Obejrzałem trzy odcinki. Dziadostwo i nuda, aż w szoku jestem - toż mi to zachwalali zewsząd.
Czy dalej też taki szajs? Bo szkoda mi czasu, jeśli tak...
Acz pewnie, cokolwiek tu napiszecie (o ile napiszecie), obejrzym jeszcze kilka... Nie żeby mnie
wciągnęło - wprost przeciwnie - ale jak już zacząłem, to wypada przynajmniej sezon 1 zmęczyć.
To nie jest serial dla wszystkich. Albo go kochasz albo nie lubisz. Jeśli czekasz na akcje, strzelaniny czy pościgi to daruj sobie. Ten serial ma głębie, która mnie pochłonęła. Zmiany charakterów aktorów przez cały serial są niesamowite. Nie można tego opisać w słowach. Do czego jest zdolny zdesperowany wręcz niespełniony 50 letni nauczyciel. Zmiana ćpuna w człowieka w o głębokim sercu i współczuciu. Dla takich jak Ty to są nudne dialogi, ale one są naprawdę fantastyczne.
"To nie jest serial dla wszystkich."
A powstał kiedykolwiek taki? Seriale zazwyczaj mają krótkie życie...

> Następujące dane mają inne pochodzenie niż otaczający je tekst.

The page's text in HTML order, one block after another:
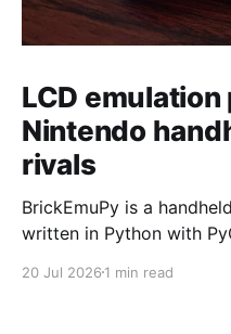
LCD
Nintendo
rivals
BrickEmuPy is a
written in Python with
already preserved more
20 Jul 2026 1 min read
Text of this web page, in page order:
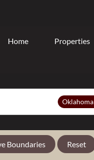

"Albo go kochasz albo nie lubisz."
Na pewno się nie zakochałem.
"Jeśli czekasz na akcje, strzelaniny czy pościgi to daruj sobie."

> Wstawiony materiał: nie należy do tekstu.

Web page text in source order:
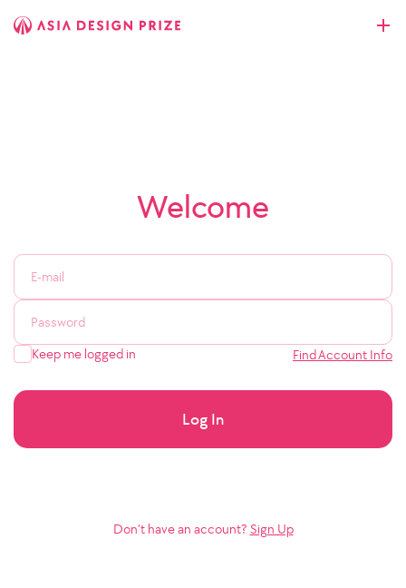
Welcome
Keep me logged in Find Account Info
Log In
Don’t have an account? Sign Up

A dlaczego to niby mam czekać na "akcje, strzelaniny czy pościgi"? Nie bardzo rozumieć.
"Ten serial ma głębie"
Po trzech odcinkach widzę wyłącznie płycizny... Głębi w ogóle.
"Zmiany charakterów aktorów przez cały serial są niesamowite."
Hmmm... z nakreśloną tak topornie postacią główną faktycznie można zrobić wszystko...
"Nie można tego opisać w słowach."
E, to tylko serial, a nie powieści Dostojewskiego... ;-)
"Do czego jest zdolny zdesperowany wręcz niespełniony 50 letni nauczyciel."
Do czego?
"Zmiana ćpuna w człowieka w o głębokim sercu i współczuciu."
Tego nie rozumieć. Za mało obejrzeć.
"Dla takich jak Ty..."
Jakich? Siem czegoś o sobie chcieć dowiedzieć...
"to są nudne dialogi, ale one są naprawdę fantastyczne."
Nuda, zero fantazji, polotu, inwencji.
No jasne, przecież to Dostojewski i jego wybitna 'Zbrodnia i kara' miała polot i inwencję! Dobre sobie.
Zeby zobaczyc tą glebie o ktorej napisal kolega musisz obejrzec kolejne sezony, no ale jezeli dla Ciebie to juz jest strata czasu i nazywasz to nedza to idz czytac ksiazki Dostojewskiego. W ogole nie rozumiem po co sie tak spinasz oraz 3 odc dopiero obejrzales a juz mowisz ze to nedza ;] Kazdy serial musi sie jakos rozkrecic.
Nawet gdyby się serial rozkręcił to i tak nie ma sensu, żeby go dalej oglądał bo nie wczuł się w serial, a to jest bardzo ważne w Breaking Bad. Niech sobie daruje.
Dokładnie. Według mnie Ci co nie poczują tego czegoś w pierwszym sezonie to nie ma sensu tego ciągnąć nawet jak kolejne sezony się komuś spodobają to i tak to będzie trochę na siłe oglądane. Po pierwszym odcinku przeważnie się wie czy serial jest dla widza dobry czy nie.
W moim przypadku 1 sezon średnio mi sie podobał, może dlatego że go oglądałem na polsacie z lektorem, no ale kolejne sezony coraz to lepiej wchodziły.. Przykład serialu w którym co sezon jest lepszy (co jest rzadkim zjawiskiem)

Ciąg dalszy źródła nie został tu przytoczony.